Parlons-en, puisqu’il est dans le titre. Le Malinois belge ne figure pas dans le top 5 de Coren. Il se classe généralement entre la 22e et la 26e position selon les études. Pourtant, c’est lui que les unités d’élite militaires choisissent en priorité, devant le Berger allemand.

Pourquoi ? Parce que le Malinois compense un apprentissage légèrement plus lent par une réactivité physique hors norme, une endurance supérieure et un « drive » — une motivation au travail — que peu de races peuvent égaler.
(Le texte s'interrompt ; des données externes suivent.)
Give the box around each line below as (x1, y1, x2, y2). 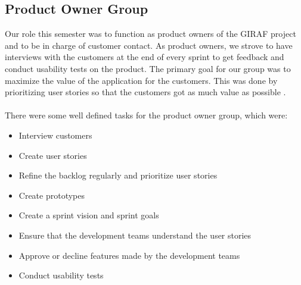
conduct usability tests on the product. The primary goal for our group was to (5, 62, 291, 74)
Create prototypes (18, 189, 85, 201)
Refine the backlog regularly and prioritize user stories (18, 169, 218, 181)
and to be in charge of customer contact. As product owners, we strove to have (5, 39, 293, 51)
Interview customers (18, 129, 92, 141)
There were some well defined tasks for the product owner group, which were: (5, 109, 288, 121)
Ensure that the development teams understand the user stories (18, 228, 252, 241)
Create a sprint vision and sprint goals (18, 209, 159, 221)
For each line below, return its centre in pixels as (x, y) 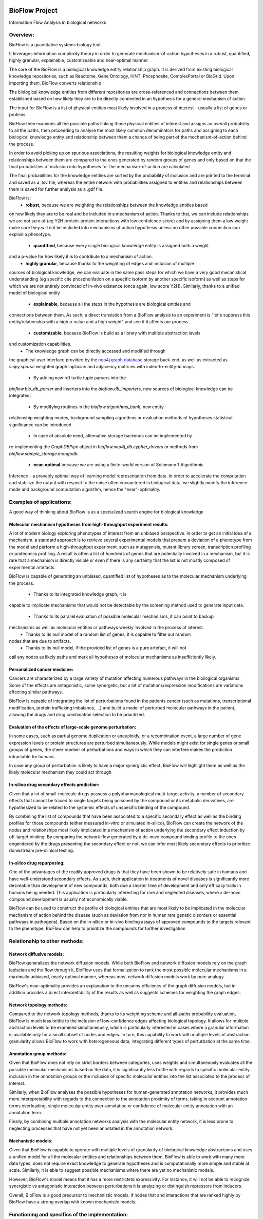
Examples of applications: (40, 502)
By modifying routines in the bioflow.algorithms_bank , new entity (99, 407)
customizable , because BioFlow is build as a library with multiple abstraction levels (117, 333)
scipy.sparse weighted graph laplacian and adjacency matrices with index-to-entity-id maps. (102, 367)
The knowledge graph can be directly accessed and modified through (95, 351)
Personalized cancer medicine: (41, 669)
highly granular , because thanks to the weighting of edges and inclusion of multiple (110, 263)
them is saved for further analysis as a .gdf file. (56, 189)
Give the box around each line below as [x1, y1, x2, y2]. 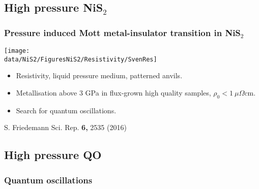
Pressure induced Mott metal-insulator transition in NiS [4, 26, 241, 39]
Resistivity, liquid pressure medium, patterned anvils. [16, 70, 183, 81]
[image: [4, 47, 30, 54]
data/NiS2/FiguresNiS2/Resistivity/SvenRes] [4, 55, 157, 63]
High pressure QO [4, 147, 102, 163]
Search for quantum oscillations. [16, 105, 117, 115]
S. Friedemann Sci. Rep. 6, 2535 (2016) [4, 122, 127, 133]
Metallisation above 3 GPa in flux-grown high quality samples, [16, 87, 211, 98]
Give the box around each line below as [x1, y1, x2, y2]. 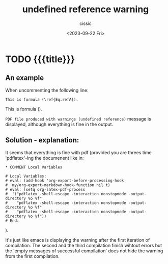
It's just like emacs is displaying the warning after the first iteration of [5, 237, 150, 243]
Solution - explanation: [5, 136, 79, 144]
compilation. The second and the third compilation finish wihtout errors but [5, 242, 162, 248]
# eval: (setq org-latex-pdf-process [5, 187, 86, 192]
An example [5, 74, 44, 82]
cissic [79, 20, 92, 26]
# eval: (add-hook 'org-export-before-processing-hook [5, 178, 124, 183]
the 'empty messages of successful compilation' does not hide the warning [5, 248, 163, 254]
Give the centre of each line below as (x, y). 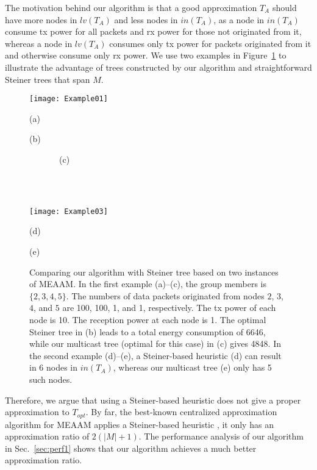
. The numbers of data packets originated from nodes (165, 295)
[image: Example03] (69, 211)
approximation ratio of (47, 436)
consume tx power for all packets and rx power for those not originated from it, (153, 31)
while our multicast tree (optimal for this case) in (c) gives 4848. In (155, 344)
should (284, 7)
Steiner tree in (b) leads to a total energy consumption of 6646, (148, 331)
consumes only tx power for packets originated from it (210, 43)
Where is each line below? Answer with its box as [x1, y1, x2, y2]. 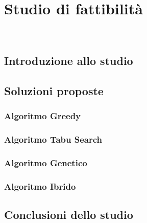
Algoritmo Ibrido [4, 180, 76, 192]
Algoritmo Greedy [4, 109, 81, 122]
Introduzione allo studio [4, 53, 133, 69]
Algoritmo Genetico [4, 156, 87, 169]
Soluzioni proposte [4, 82, 104, 98]
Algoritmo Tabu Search [4, 133, 102, 146]
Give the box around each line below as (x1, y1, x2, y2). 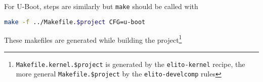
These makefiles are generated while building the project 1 (4, 33, 182, 45)
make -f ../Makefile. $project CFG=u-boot (4, 18, 146, 26)
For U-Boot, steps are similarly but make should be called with (4, 1, 198, 11)
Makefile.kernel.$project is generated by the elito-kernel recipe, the (16, 58, 245, 69)
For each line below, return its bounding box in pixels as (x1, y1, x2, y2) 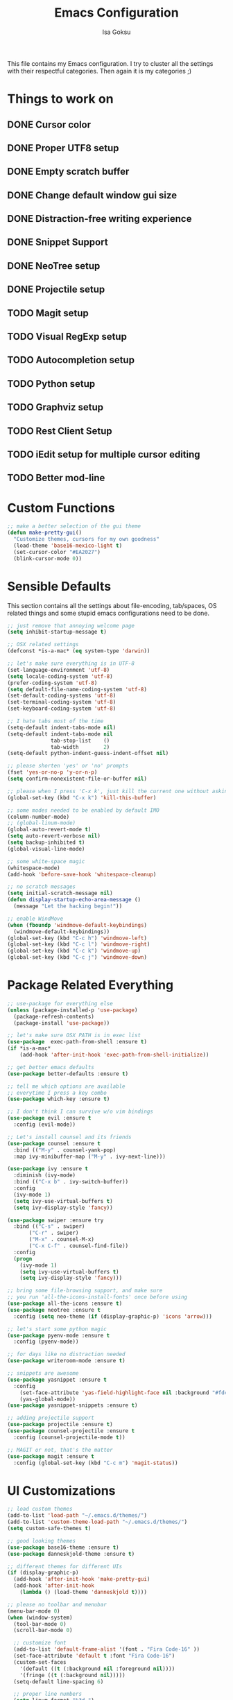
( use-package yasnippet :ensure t (7, 1376, 107, 1383)
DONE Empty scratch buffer (7, 166, 130, 177)
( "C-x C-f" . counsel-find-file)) (28, 1242, 129, 1249)
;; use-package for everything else (7, 1000, 113, 1007)
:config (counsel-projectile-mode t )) (13, 1434, 126, 1441)
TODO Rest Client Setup (7, 425, 112, 437)
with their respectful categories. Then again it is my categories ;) (7, 67, 192, 75)
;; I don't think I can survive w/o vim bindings (7, 1108, 154, 1116)
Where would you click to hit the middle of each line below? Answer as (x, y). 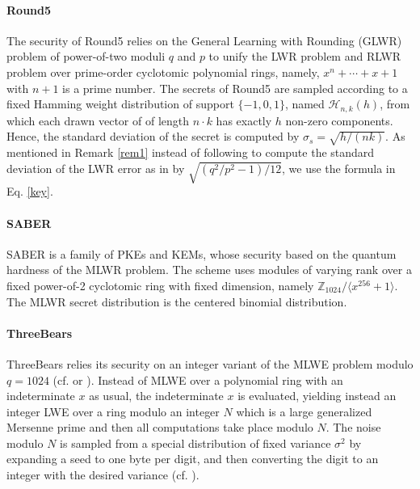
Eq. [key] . (30, 191)
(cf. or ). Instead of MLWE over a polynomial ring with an (198, 379)
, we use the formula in (339, 168)
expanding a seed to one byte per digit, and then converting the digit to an (193, 459)
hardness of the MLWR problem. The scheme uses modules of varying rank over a (209, 270)
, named (304, 104)
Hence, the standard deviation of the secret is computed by (153, 136)
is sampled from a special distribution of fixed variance (195, 443)
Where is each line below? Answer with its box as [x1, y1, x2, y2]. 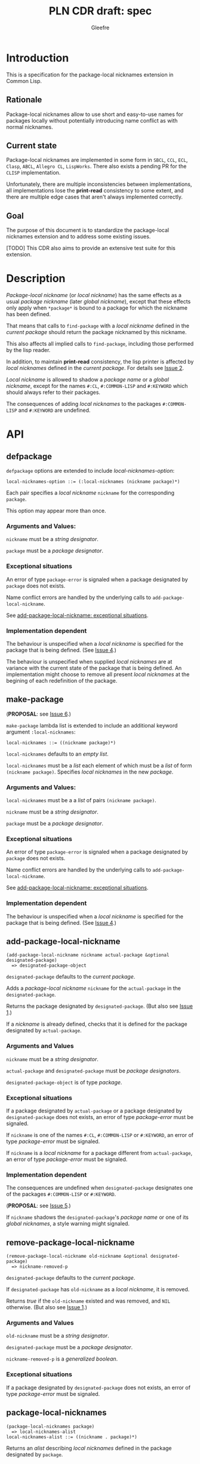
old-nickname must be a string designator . [6, 1332, 109, 1340]
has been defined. [6, 311, 51, 318]
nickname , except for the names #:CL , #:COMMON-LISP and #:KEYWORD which [6, 383, 188, 390]
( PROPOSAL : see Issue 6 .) [6, 710, 72, 717]
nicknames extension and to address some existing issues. [6, 233, 151, 240]
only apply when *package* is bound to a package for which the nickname [6, 304, 188, 311]
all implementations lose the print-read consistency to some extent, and [6, 187, 184, 194]
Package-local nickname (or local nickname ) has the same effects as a [6, 292, 182, 299]
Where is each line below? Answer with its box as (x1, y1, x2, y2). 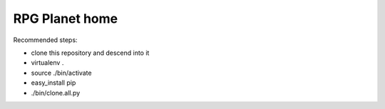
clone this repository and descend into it (31, 48, 150, 57)
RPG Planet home (13, 11, 118, 26)
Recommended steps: (13, 36, 78, 44)
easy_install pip (31, 78, 76, 87)
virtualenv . (31, 58, 64, 67)
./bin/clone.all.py (31, 88, 81, 97)
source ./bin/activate (31, 68, 92, 77)
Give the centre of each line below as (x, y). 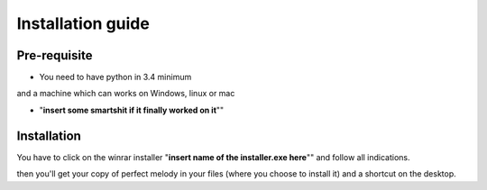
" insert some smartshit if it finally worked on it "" (132, 110)
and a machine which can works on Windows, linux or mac (126, 94)
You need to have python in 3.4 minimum (115, 77)
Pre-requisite (55, 55)
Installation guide (83, 23)
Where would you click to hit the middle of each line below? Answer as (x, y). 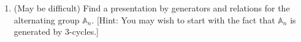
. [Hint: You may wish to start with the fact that (183, 19)
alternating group (47, 19)
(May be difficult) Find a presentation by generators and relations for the (152, 8)
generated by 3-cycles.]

C’est un athlète cognitif, pas un intellectuel de salon.

Le Berger australien, lui, se situe autour de la 42e place. Excellent chien de travail, mais pas le génie qu’on imagine. Son regard intense, souvent interprété comme un signe d’intelligence, relève davantage de l’instinct de berger que de la compréhension abstraite.

Pourquoi votre chien « bête » est peut-être un génie incompris

Le classement de Coren ne mesure qu’un seul type d’intelligence. Le Lévrier afghan, dernier du classement avec la 138e place, est considéré comme le « moins intelligent ». En réalité, il a été sélectionné pendant des siècles pour chasser seul dans les montagnes, en prenant ses propres décisions. Il n’obéit pas parce qu’il n’en a pas besoin.

Le Beagle, lui, se classe autour de la 72e position en obéissance. Mais son nez contient 220 millions de récepteurs olfactifs — contre 5 millions chez l’humain. Cette race exceptionnelle excelle dans la détection de drogues, d’explosifs, et même de certains cancers. Une forme d’intelligence que le classement ne capture pas.

Même les animaux les plus intelligents du règne animal ne brillent pas dans tous les domaines. L’intelligence est toujours relative à un contexte. Votre chien qui vous lèche les pieds au lieu de rapporter la balle n’est pas idiot : il communique simplement autrement.

Le vrai enseignement de ce classement ? Le chien le plus intelligent n’est pas forcément le meilleur compagnon. C’est celui dont l’intelligence correspond à votre mode de vie. Et parfois, le chien le plus malin de la pièce, c’est celui qui a compris qu’en vous regardant avec la tête penchée, il obtient tout ce qu’il veut.